Tuesday, December 13, 2011

Needy vs. Need Me

Mo and I realize that there are certain types characteristics that can help or hurt FRIENDSHIPS.  We will discuss some of those periodically in order to share how it did or did not affect our journey.

There are some people who are "needy".  You know what I mean, not needy as in cash is low, or needing a babysitter.  But needy, like "What are you doing now, and in the next 5 minutes, and the 5 minutes after that?"  "What are you wearing?"  "What's your favorite color?"  "What would you do if you were me?"  All of this and more makes one person too dependent on the other.  He or she needs the other to make decisions, to basically tell them what to do.  At first, you may feel like you're helping, like you're being there.  But eventually, if it's unhealthy, you will get burned out, tired, and will start screening your calls, and not responding to texts, tweets, and facebook!  The person will want to talk all day everyday, telling you ALL their problems, ALL their concerns, and then won't listen to sound advice to make things better.  They also can't be relied on to hold your circumstances in confidence, nor can they help to bring you to positive results, because they are too focused on needing you to complete them, to think for them.  They are almost like a leech, sucking and draining the energy out of you, and that is not healthy for you. 

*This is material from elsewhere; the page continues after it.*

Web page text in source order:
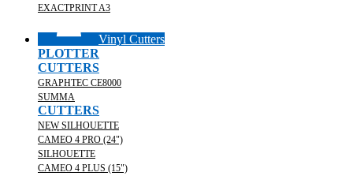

Mo and I have had moments where we may have been needy - but they were only moments of "temporary insanity".  For example, last year, Mo was going through something, and it was days and days, and days.  (Totally unlike us to let something take us under for too long...)  So, after a while, I snapped her back and said, "look, we know better than this.  This situation is up to God, so give it to HIM!"  I encouraged her to begin reading positive things, the bible, and other books that filled our minds with positive things, and then I brought some books to her.  I told her to speak life over the situation!  Same for me, I was in a 4 year situation, and it consumed me.  I was needy at points, because things would happen almost daily, and my venting started getting really tired.  Mo had to show tough love to get me to snap out of it, telling me I was giving the other person power...  and that "real bad boys move in silence", which meant to be quiet and let the other person destroy herself!  It was hard, but it worked, life and death are in the power of the tongue!  All I needed to do was be still, and quiet.

Needing someone is different than being needy.  Over 26 years, we certainly have needed each other.  During different stages of life, we relied on each other.  There were also times when divine intervention made one of us do something like call the other, and we didn't realize the other one needed us.  And many of those happened during some of our "separations"...  But that's different.  We know that NO MATTER WHAT, either of us can call the other at any given time, and we are there!

So, in the end, be sure that the people you may be calling friends are not needy in the respect that they need too much from you.  Your friends should be their own person, and should compliment you, not complete you!

Blessings,
Tone For Real!

1 comment:

  1. I wish there was an option that said "three snaps and a circle"....I Love IT!!!!!